Malfeasance is when a public official violates the public trust by performing an act that is wrongful, legally unjustified, or contrary to law. Nonfeasance is the failure to act where there is a duty to act. Misfeasance is conduct that is lawful but inappropriate. Perhaps, when it comes to the recent approval of Gardasil 9 all of these apply.

10 December 2014: The FDA approved the use of a reportedly “new and improved” version of Gardasil, which will be marketed as Gardasil 9. According to the FDA approval letter, this action was taken without consultation with VRBPAC (the Vaccines and Related Biological Products Advisory Committee) which is responsible for reviewing and evaluating data concerning the safety, effectiveness, and appropriate use of vaccines and related biological products.

The FDA approval letter, signed by Marion Gruber, Director of Office of Vaccines Research and Review CBER, states the reason for bypassing the advice of VRBPAC writing:

“We did not refer your application to the Vaccines and Related Biological Products Advisory Committee because our review of information submitted in your BLA, including the clinical study design and trial results, did not raise concerns or controversial issues which would have benefited from an advisory committee discussion.”

So, the Office of Vaccines Research and Review, Center for Biologics Evaluation and Research (CBER) committee took it upon themselves to decide there were “no concerns or controversial issues” regarding the approval of Gardasil 9?

This division of CBER decided there would be no benefit from “an advisory committee discussion”?

According to their own mission statement, the FDA is “responsible for protecting the public health by assuring the safety, efficacy and security of human and veterinary drugs, biological products, medical devices, our nation’s food supply, cosmetics, and products that emit radiation.”

The FDA, and all committees associated with the FDA, are public officials and therefore obliged to act in the public’s best interest particularly when it comes to health and safety issues.

Is bypassing advisory committee discussions regarding Gardasil 9′s potential safety and efficacy acting in the public’s best interest, or is it malfeasance, nonfeasance and/or misfeasance?

Examine Some Gardasil 9 Facts

CBER decided there was no need for VRBPAC to review or evaluate any data concerning the safety, effectiveness, and appropriate use of Merck’s proposed Gardasil 9 vaccine before making a decision to approve the nine-valent HPV vaccine.

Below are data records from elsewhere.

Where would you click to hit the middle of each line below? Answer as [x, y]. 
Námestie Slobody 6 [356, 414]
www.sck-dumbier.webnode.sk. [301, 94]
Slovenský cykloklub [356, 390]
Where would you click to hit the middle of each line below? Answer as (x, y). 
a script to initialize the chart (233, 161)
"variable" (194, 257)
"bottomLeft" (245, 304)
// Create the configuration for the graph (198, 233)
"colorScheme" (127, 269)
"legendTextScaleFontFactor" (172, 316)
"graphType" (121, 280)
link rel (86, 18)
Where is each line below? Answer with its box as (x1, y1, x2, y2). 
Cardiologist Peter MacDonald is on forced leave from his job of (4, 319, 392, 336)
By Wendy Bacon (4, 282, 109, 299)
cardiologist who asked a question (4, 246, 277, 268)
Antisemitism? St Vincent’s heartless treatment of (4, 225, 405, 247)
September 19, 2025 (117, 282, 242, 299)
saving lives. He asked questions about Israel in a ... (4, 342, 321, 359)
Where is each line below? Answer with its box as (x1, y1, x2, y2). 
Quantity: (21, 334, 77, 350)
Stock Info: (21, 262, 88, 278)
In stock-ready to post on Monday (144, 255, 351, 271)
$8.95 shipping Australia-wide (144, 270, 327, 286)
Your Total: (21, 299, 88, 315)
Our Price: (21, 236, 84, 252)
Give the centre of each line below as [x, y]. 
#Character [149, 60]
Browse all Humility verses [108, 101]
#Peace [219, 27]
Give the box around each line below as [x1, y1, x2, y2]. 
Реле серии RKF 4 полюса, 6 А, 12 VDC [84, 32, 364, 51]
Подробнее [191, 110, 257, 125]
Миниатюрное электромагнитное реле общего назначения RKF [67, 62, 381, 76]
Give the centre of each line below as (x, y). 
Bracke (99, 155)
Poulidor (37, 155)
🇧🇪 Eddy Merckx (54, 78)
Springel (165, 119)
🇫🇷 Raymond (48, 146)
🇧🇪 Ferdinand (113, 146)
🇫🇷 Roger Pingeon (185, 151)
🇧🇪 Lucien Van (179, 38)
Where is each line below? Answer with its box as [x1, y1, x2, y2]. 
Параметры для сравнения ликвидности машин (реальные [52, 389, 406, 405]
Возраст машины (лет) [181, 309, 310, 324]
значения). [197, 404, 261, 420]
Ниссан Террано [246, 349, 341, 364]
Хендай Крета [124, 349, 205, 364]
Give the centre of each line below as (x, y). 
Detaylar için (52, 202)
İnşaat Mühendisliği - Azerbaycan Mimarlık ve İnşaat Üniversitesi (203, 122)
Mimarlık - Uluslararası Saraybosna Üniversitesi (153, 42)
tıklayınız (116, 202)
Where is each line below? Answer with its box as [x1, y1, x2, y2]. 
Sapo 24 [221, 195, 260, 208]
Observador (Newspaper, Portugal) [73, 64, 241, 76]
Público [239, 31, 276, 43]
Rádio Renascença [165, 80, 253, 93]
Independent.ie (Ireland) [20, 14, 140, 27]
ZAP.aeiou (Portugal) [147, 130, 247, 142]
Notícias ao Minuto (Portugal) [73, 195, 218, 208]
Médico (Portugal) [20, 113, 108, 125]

This move is particularly disturbing when one considers the worldwide controversy surrounding Gardasil’s safety, effectiveness and appropriate use.

The proposed Gardasil 9 package insert and the current Gardasil package insert are a good place to start a critical examination. The table below lists the ingredients of both Gardasil and Gardasil 9. All differences from one HPV vaccine package insert to the next are highlighted.

Take a look at the first line in the chart to the left. Aluminum is a known neurotoxin. A quick search of PubMed for “aluminum toxicity human” returns no less than 1652 peer-reviewed and published scientific papers on the subject. Why did Merck more than double the amount of aluminum adjuvant in Gardasil 9?

What long-term health consequences are associated with the injection of 1,500 mcg of aluminum over a period of less than a year via 3 doses of Gardasil 9?

Does this risk increase if Gardasil 9 is received at the same time as another vaccine containing an aluminum adjuvant? If so, how much?

Surely the members of CBER are aware there are potential health risks resulting from aluminum exposure. Did they discuss these risks before making a decision?

Why did Merck increase the amount of HPV L1 protein for 3 of the HPV types already contained in the first version of Gardasil and not for the 4th type? Why do the amounts of these increases vary so much from one HPV type to another?

Are there any potential health risks associated with increasing the total amount of antigen (HPV L1 protein) from 120 mcg in Gardasil to 270 mcg in Gardasil 9?

There seems to be no public record of the CBER meeting, so the general public – including medical professionals who will be expected to administer this new HPV vaccine to their patients may never know whether or not these subjects were even discussed.

Bombshells From The Gardasil 9 Package Insert

The potential risks discussed above pale in comparison to some of the bombs dropped in the rest of the Gardasil 9 package insert. Any medical professional who reads the entire package insert and still recommends the use of either Gardasil, or Gardasil 9 does not care about the health and well-being of their patients.

Bombshell #1: Serious Adverse Events

According to the FDA a serious adverse event must fit one of the following criteria: death, life- threatening, hospitalization, disability or permanent damage, congenital abnormality/birth defect, or the requirement to intervene to prevent permanent impairment.